Task item: Everything from the line containing "Here ends the" through the last line of the data below must be copied exactly, with no other lines included.

--- Data to examine ---

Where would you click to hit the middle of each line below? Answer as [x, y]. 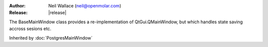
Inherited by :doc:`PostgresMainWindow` [51, 38]
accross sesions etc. [30, 29]
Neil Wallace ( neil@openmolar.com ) [85, 6]
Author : [17, 6]
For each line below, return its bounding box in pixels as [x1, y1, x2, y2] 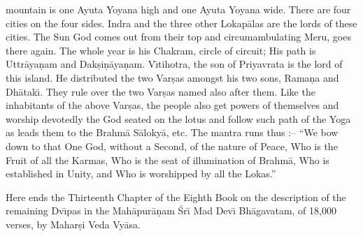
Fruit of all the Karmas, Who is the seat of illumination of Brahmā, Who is [6, 152, 329, 167]
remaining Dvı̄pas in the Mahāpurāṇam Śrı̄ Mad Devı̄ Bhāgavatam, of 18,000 [6, 203, 336, 218]
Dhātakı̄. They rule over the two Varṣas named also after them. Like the [6, 84, 315, 98]
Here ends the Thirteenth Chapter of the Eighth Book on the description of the [6, 189, 346, 204]
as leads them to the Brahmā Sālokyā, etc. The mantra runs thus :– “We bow [6, 125, 339, 140]
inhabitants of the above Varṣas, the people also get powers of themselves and [6, 98, 339, 112]
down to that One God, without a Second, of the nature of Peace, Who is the [6, 138, 338, 153]
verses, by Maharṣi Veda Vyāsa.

---

Result:
Here ends the Thirteenth Chapter of the Eighth Book on the description of the [6, 189, 346, 204]
as leads them to the Brahmā Sālokyā, etc. The mantra runs thus :– “We bow [6, 125, 339, 140]
inhabitants of the above Varṣas, the people also get powers of themselves and [6, 98, 339, 112]
down to that One God, without a Second, of the nature of Peace, Who is the [6, 138, 338, 153]
verses, by Maharṣi Veda Vyāsa.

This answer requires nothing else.